Today I am a writer, a new student of the Elephant Academy. The second week marches by as I scramble to grasp the ropes of the essential elements of mere participation. It’s moving fast; I’m hanging by a thread. I like to think I’m technologically agile but I feel challenged and irrationally angry. As much as I hate to admit it, there’s a feeling like a child’s tantrum bubbling somewhere below. It’s not likely to erupt, but there’s no mistaking its unsettled energy down there.

The 85 or so others in my cohort and I are assigned to write and post something for public consumption by Friday. The prompt is about vulnerability. I want to do this. I instinctively change my pen name to protect myself, my jewels, my reputation.

Oh anger, the child’s tantrum, and self-protection – those are the things. In the book my longtime dharma pals and I are currently reading, the author says afflictive emotion is one of the main obstacles to liberation. I know what he means, after all these years of meditating, studying and practicing the dharma, applying it unassumingly to the real lives of myself and others.

Liberation in Buddhist terminology means freedom from suffering, and we’re taught that the path is learning not to cling to things or push them away. As we get the feel for letting things be as they are, we gain more capacity to cultivate wholesome qualities. Depending on the brand of Buddhism you’re talking about, the main focus might be on insight, wisdom, compassion, concentration, emptiness, or freeing all beings from suffering, not just yourself. Because after all, Buddhism teaches, we’re not really separate anyway.

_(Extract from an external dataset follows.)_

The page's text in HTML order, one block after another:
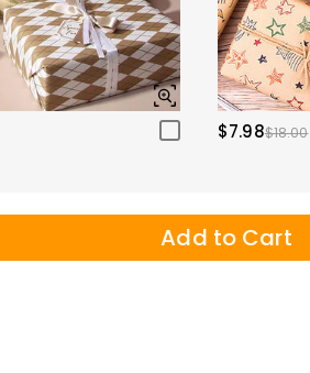
$7.98$18.00
Add to Cart

Afflictive emotion points directly to our own personal psychological issues. Contrary to popular perception, Buddhism recognizes these as valid. We’re here in human form and as such, we can’t get around having emotions. It’s our job to take care of them, and learning to do that is as big a step on the path to freedom as seeing beyond. Going straight to freedom without paying attention to our humanness is what we call a bypass, and it results in an outcome that’s false. Ironically, we learn that honoring and tending our human flaws is the only direct way through.

It can be hard to calm afflictive emotion down, but as long as it consumes our attention and energy, we’ll have trouble seeing beyond the limited reality of the personal self to the more mysterious, less graspable realm of liberation.

Back to my rumblings of childlike anger held deeply within. First, I bow. I acknowledge the anger as mine and remind myself it’s in my care. I tap into my training to experience the sensation of the anger itself rather than letting my attention hurtle to the object of the anger – in this case my frustration with myself and the technology. I know I’ll get caught there in an endless loop of rational thought. The anger itself feels like this: prickly and agitated, like it wants out, somewhere in my chest area. I don’t like it, and I don’t think it’s healthy. I put my judgment aside and sit that red pulsating blob down in a chair in my mind where I can squat beside it and take it by the shoulders. Tell me, I say. I’m listening. I’m right here.

The one who squats and listens is the transformative piece here. Recognizing that the capacity is within us to turn toward, pay attention, and care for that vexing feeling as if it were our own child – this is the path to making peace with afflictive emotion. And one step closer to freedom.